**Assignment**
Could you give the records below again exactly, without the pictures?

(Stored entries)
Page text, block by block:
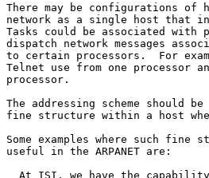
There may be configurations of
network as a single host that
Tasks could be associated
dispatch network messages
to certain processors.  For
Telnet use from one processor
processor.
The addressing scheme should
fine structure within a host
Some examples where such fine
useful in the ARPANET are:
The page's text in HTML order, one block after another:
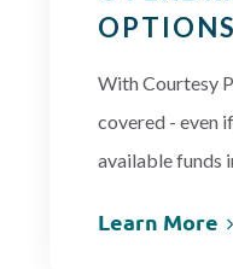
With Courtesy
covered - even
available funds
Learn More
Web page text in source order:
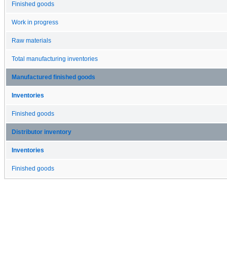
Finished goods
Work in progress
Raw materials
Total manufacturing inventories
Manufactured finished goods
Inventories
Finished goods
Distributor inventory
Inventories
Finished goods
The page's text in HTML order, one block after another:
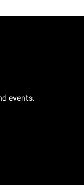
events.
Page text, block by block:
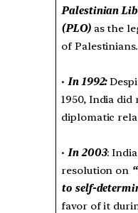
Palestinian
(PLO)as the
of Palestinians.
•In 1992:
1950, India
diplomatic
•In 2003:
resolution on
to self-
favor of it
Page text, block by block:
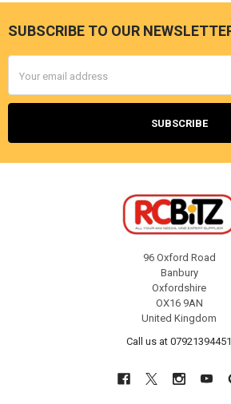
Footer
SUBSCRIBE TO OUR
Address
96 Oxford Road
Banbury
Oxfordshire
OX16 9AN
United Kingdom
Call us at 07921394451
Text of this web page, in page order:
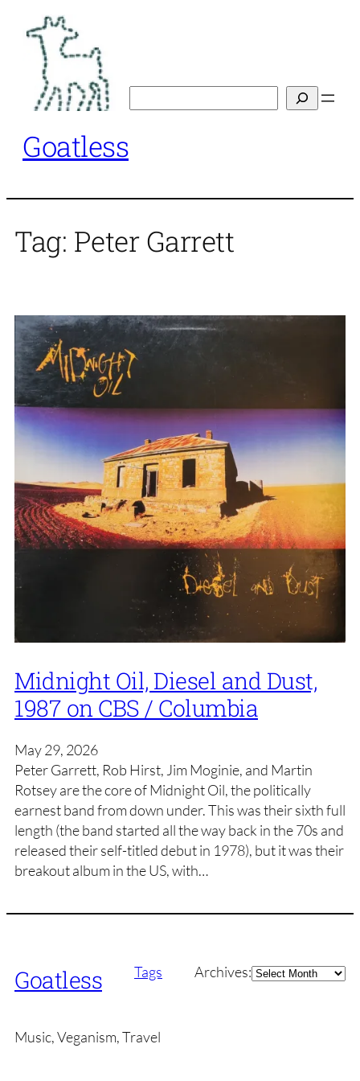
content
Goatless
Tag: Peter Garrett
Midnight Oil, Diesel and Dust,
1987 on CBS / Columbia
May 29, 2026
Peter Garrett, Rob Hirst, Jim Moginie, and Martin
Rotsey are the core of Midnight Oil, the politically
earnest band from down under. This was their sixth full
length (the band started all the way back in the 70s and
released their self-titled debut in 1978), but it was their
breakout album in the US, with…
Goatless Tags Archives:Archives
Music, Veganism, Travel
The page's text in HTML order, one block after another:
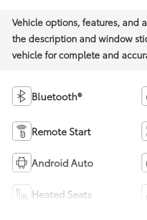
Bluetooth®
Remote Start
Android Auto
Heated Seats
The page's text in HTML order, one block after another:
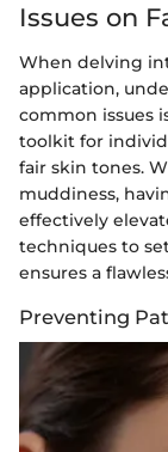
Issues on
When delving
application,
common issues
toolkit for
fair skin tones.
muddiness,
effectively
techniques to
ensures a
Preventing
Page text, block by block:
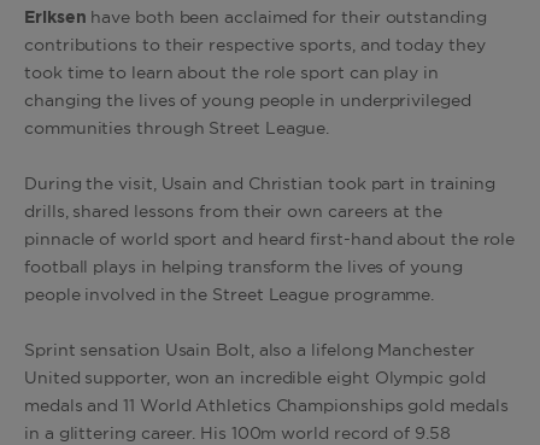
Eriksen have both been acclaimed for their outstanding
contributions to their respective sports, and today they
took time to learn about the role sport can play in
changing the lives of young people in underprivileged
communities through Street League.
During the visit, Usain and Christian took part in training
drills, shared lessons from their own careers at the
pinnacle of world sport and heard first-hand about the role
football plays in helping transform the lives of young
people involved in the Street League programme.
Sprint sensation Usain Bolt, also a lifelong Manchester
United supporter, won an incredible eight Olympic gold
medals and 11 World Athletics Championships gold medals
in a glittering career. His 100m world record of 9.58
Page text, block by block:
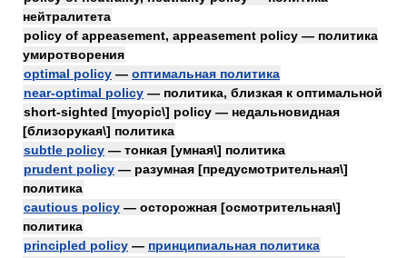
нейтралитета
policy of appeasement, appeasement policy — политика
умиротворения
optimal policy — оптимальная политика
near-optimal policy — политика, близкая к оптимальной
short-sighted [myopic\] policy — недальновидная
[близорукая\] политика
subtle policy — тонкая [умная\] политика
prudent policy — разумная [предусмотрительная\]
политика
cautious policy — осторожная [осмотрительная\]
политика
principled policy — принципиальная политика
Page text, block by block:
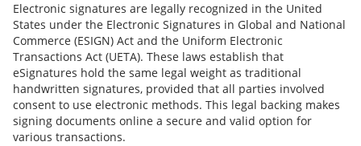
Electronic signatures are legally recognized in the United
States under the Electronic Signatures in Global and National
Commerce (ESIGN) Act and the Uniform Electronic
Transactions Act (UETA). These laws establish that
eSignatures hold the same legal weight as traditional
handwritten signatures, provided that all parties involved
consent to use electronic methods. This legal backing makes
signing documents online a secure and valid option for
various transactions.
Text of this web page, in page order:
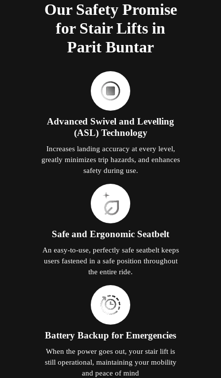
Our Safety Promise
for Stair Lifts in
Parit Buntar
Advanced Swivel and Levelling
(ASL) Technology
Increases landing accuracy at every level,
greatly minimizes trip hazards, and enhances
safety during use.
Safe and Ergonomic Seatbelt
An easy-to-use, perfectly safe seatbelt keeps
users fastened in a safe position throughout
the entire ride.
Battery Backup for Emergencies
When the power goes out, your stair lift is
still operational, maintaining your mobility
and peace of mind
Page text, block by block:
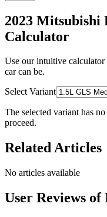
2023 Mitsubishi
Calculator
Use our intuitive
car can be.
Select Variant
The selected variant has
proceed.
Related Articles
No articles available
User Reviews of
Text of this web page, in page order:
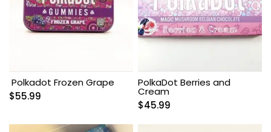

**Expected output**
Page text, block by block:
There may be configurations of
network as a single host that
Tasks could be associated
dispatch network messages
to certain processors.  For
Telnet use from one processor
processor.
The addressing scheme should
fine structure within a host
Some examples where such fine
useful in the ARPANET are:
The page's text in HTML order, one block after another:
With Courtesy
covered - even
available funds
Learn More
Web page text in source order:
Finished goods
Work in progress
Raw materials
Total manufacturing inventories
Manufactured finished goods
Inventories
Finished goods
Distributor inventory
Inventories
Finished goods
The page's text in HTML order, one block after another:
events.
Page text, block by block:
Palestinian
(PLO)as the
of Palestinians.
•In 1992:
1950, India
diplomatic
•In 2003:
resolution on
to self-
favor of it
Page text, block by block:
Footer
SUBSCRIBE TO OUR
Address
96 Oxford Road
Banbury
Oxfordshire
OX16 9AN
United Kingdom
Call us at 07921394451
Text of this web page, in page order:
content
Goatless
Tag: Peter Garrett
Midnight Oil, Diesel and Dust,
1987 on CBS / Columbia
May 29, 2026
Peter Garrett, Rob Hirst, Jim Moginie, and Martin
Rotsey are the core of Midnight Oil, the politically
earnest band from down under. This was their sixth full
length (the band started all the way back in the 70s and
released their self-titled debut in 1978), but it was their
breakout album in the US, with…
Goatless Tags Archives:Archives
Music, Veganism, Travel
The page's text in HTML order, one block after another:
Bluetooth®
Remote Start
Android Auto
Heated Seats
The page's text in HTML order, one block after another:
Issues on
When delving
application,
common issues
toolkit for
fair skin tones.
muddiness,
effectively
techniques to
ensures a
Preventing
Page text, block by block:
Eriksen have both been acclaimed for their outstanding
contributions to their respective sports, and today they
took time to learn about the role sport can play in
changing the lives of young people in underprivileged
communities through Street League.
During the visit, Usain and Christian took part in training
drills, shared lessons from their own careers at the
pinnacle of world sport and heard first-hand about the role
football plays in helping transform the lives of young
people involved in the Street League programme.
Sprint sensation Usain Bolt, also a lifelong Manchester
United supporter, won an incredible eight Olympic gold
medals and 11 World Athletics Championships gold medals
in a glittering career. His 100m world record of 9.58
Page text, block by block:
нейтралитета
policy of appeasement, appeasement policy — политика
умиротворения
optimal policy — оптимальная политика
near-optimal policy — политика, близкая к оптимальной
short-sighted [myopic\] policy — недальновидная
[близорукая\] политика
subtle policy — тонкая [умная\] политика
prudent policy — разумная [предусмотрительная\]
политика
cautious policy — осторожная [осмотрительная\]
политика
principled policy — принципиальная политика
Page text, block by block:
Electronic signatures are legally recognized in the United
States under the Electronic Signatures in Global and National
Commerce (ESIGN) Act and the Uniform Electronic
Transactions Act (UETA). These laws establish that
eSignatures hold the same legal weight as traditional
handwritten signatures, provided that all parties involved
consent to use electronic methods. This legal backing makes
signing documents online a secure and valid option for
various transactions.
Text of this web page, in page order:
Our Safety Promise
for Stair Lifts in
Parit Buntar
Advanced Swivel and Levelling
(ASL) Technology
Increases landing accuracy at every level,
greatly minimizes trip hazards, and enhances
safety during use.
Safe and Ergonomic Seatbelt
An easy-to-use, perfectly safe seatbelt keeps
users fastened in a safe position throughout
the entire ride.
Battery Backup for Emergencies
When the power goes out, your stair lift is
still operational, maintaining your mobility
and peace of mind
Page text, block by block:
2023 Mitsubishi
Calculator
Use our intuitive
car can be.
Select Variant
The selected variant has
proceed.
Related Articles
No articles available
User Reviews of
Text of this web page, in page order:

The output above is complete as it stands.